Latest model off the workbench, Reaper's Mashaaf from their first Bones Kickstarter.
A VERY large model, seen here re-based onto a 120mm base with some added alien eggs from Troll Forged Games/
The figure is Bones plastic, and really exemplifies the main beef many people have with Bones.
Mashaaf is only about $30 retail, much cheaper than it would be in metal or resin, which is nice. Comparably sized GW plastics would run at least twice that, maybe more - and the model is a boxed set rather than a blister, which probably added a good $5 to the cost.
But the little side claws (which are part of the main body casting) and the two bigger claw arms (which are separate) are not well served by being made of Bones.
They're disturbingly flexible, much like the weapons on many smaller Bones figs. Admittedly they're almost impossible to damage, but it still feels very wrong.

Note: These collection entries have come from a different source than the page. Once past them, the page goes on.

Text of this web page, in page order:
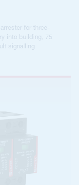
for three-
into building, 75
signalling
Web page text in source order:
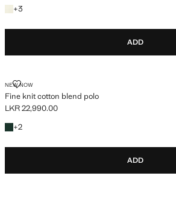
+3
+3 colours
ADD
NEW NOW
Fine knit cotton blend polo
FINE KNIT COTTON BLEND POLO
Current price [LKR 22,990.00 ]
LKR 22,990.00
+2
+2 colours
ADD
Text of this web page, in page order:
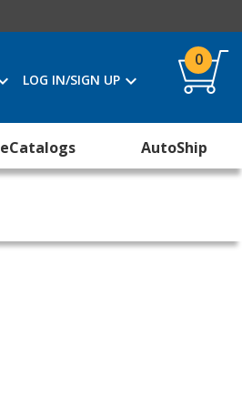
LOG IN/SIGN UP
0
eCatalogs AutoShip
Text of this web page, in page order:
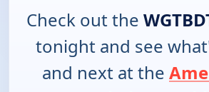
Check out the
tonight and see
and next at the
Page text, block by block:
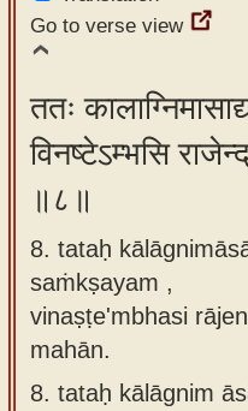
Go to verse view
ततः
विनष्टेऽम्भसि
॥८॥
8. tataḥ
saṁkṣayam ,
vinaṣṭe'mbhasi
mahān.
8. tataḥ kālāgnim
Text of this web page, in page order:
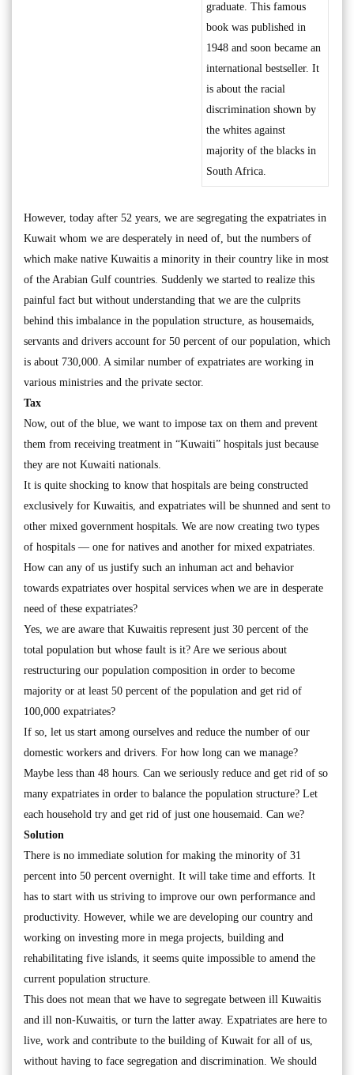
graduate. This famous
book was published in
1948 and soon became an
international bestseller. It
is about the racial
discrimination shown by
the whites against
majority of the blacks in
South Africa.
However, today after 52 years, we are segregating the expatriates in
Kuwait whom we are desperately in need of, but the numbers of
which make native Kuwaitis a minority in their country like in most
of the Arabian Gulf countries. Suddenly we started to realize this
painful fact but without understanding that we are the culprits
behind this imbalance in the population structure, as housemaids,
servants and drivers account for 50 percent of our population, which
is about 730,000. A similar number of expatriates are working in
various ministries and the private sector.
Tax
Now, out of the blue, we want to impose tax on them and prevent
them from receiving treatment in “Kuwaiti” hospitals just because
they are not Kuwaiti nationals.
It is quite shocking to know that hospitals are being constructed
exclusively for Kuwaitis, and expatriates will be shunned and sent to
other mixed government hospitals. We are now creating two types
of hospitals — one for natives and another for mixed expatriates.
How can any of us justify such an inhuman act and behavior
towards expatriates over hospital services when we are in desperate
need of these expatriates?
Yes, we are aware that Kuwaitis represent just 30 percent of the
total population but whose fault is it? Are we serious about
restructuring our population composition in order to become
majority or at least 50 percent of the population and get rid of
100,000 expatriates?
If so, let us start among ourselves and reduce the number of our
domestic workers and drivers. For how long can we manage?
Maybe less than 48 hours. Can we seriously reduce and get rid of so
many expatriates in order to balance the population structure? Let
each household try and get rid of just one housemaid. Can we?
Solution
There is no immediate solution for making the minority of 31
percent into 50 percent overnight. It will take time and efforts. It
has to start with us striving to improve our own performance and
productivity. However, while we are developing our country and
working on investing more in mega projects, building and
rehabilitating five islands, it seems quite impossible to amend the
current population structure.
This does not mean that we have to segregate between ill Kuwaitis
and ill non-Kuwaitis, or turn the latter away. Expatriates are here to
live, work and contribute to the building of Kuwait for all of us,
without having to face segregation and discrimination. We should
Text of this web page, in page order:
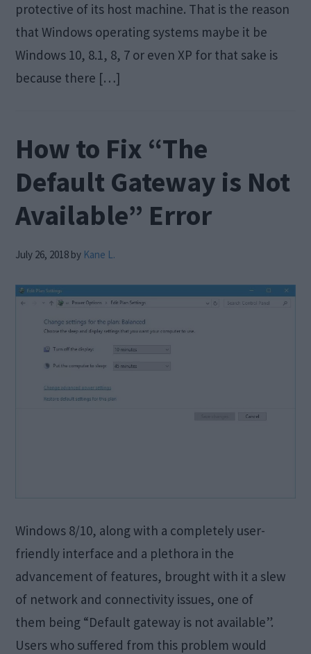
protective of its host machine. That is the reason
that Windows operating systems maybe it be
Windows 10, 8.1, 8, 7 or even XP for that sake is
because there […]
How to Fix “The
Default Gateway is Not
Available” Error
July 26, 2018 by Kane L.
Windows 8/10, along with a completely user-
friendly interface and a plethora in the
advancement of features, brought with it a slew
of network and connectivity issues, one of
them being “Default gateway is not available”.
Users who suffered from this problem would
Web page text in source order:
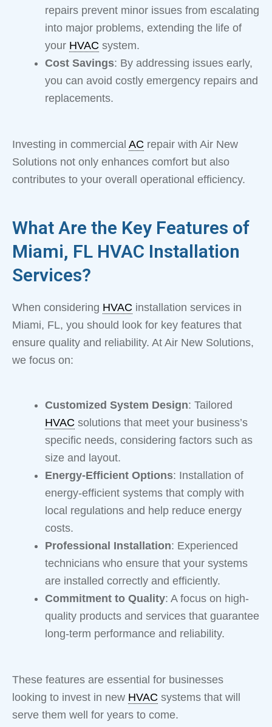
repairs prevent minor issues from escalating
into major problems, extending the life of
your HVAC system.
Cost Savings: By addressing issues early,
you can avoid costly emergency repairs and
replacements.
Investing in commercial AC repair with Air New
Solutions not only enhances comfort but also
contributes to your overall operational efficiency.
What Are the Key Features of
Miami, FL HVAC Installation
Services?
When considering HVAC installation services in
Miami, FL, you should look for key features that
ensure quality and reliability. At Air New Solutions,
we focus on:
Customized System Design: Tailored
HVAC solutions that meet your business’s
specific needs, considering factors such as
size and layout.
Energy-Efficient Options: Installation of
energy-efficient systems that comply with
local regulations and help reduce energy
costs.
Professional Installation: Experienced
technicians who ensure that your systems
are installed correctly and efficiently.
Commitment to Quality: A focus on high-
quality products and services that guarantee
long-term performance and reliability.
These features are essential for businesses
looking to invest in new HVAC systems that will
serve them well for years to come.
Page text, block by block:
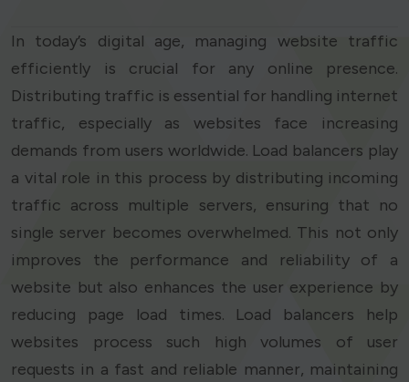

Reaper could have (and I would argue should have) cast the flexible bits either in metal or the harder plastics they've been using on some Bones scenery and terrain pieces. A multi-media kit might have driven the cost up another $5 or even $10, but even at $40 this thing would be a bargain - and making less fancy custom packaging could have pulled the cost back down.
I've seen several people replace the claws with hard plastic Tyranid parts, which indicates I'm not the only one who disliked the bendy Bones plastic.
Still, it's inexpensive enough that I can't say it's an outright bad buy. Just feels like a waste of an opportunity to make a good kit even better by going with a multi-media design. Very typical of Bones-era Reaper decisions, where they regularly sacrifice some quality to keep costs down.
Mashaaf was a first-wave Bones release though, so maybe now that Reaper's had more experience with the stuff maybe we'll see them do multi-media at some point down the road. The material is best for the big chunky parts of any model, not good at all for finer detailing like hair and faces.
It does loom menacingly over your average 28mm trooper, doesn't it?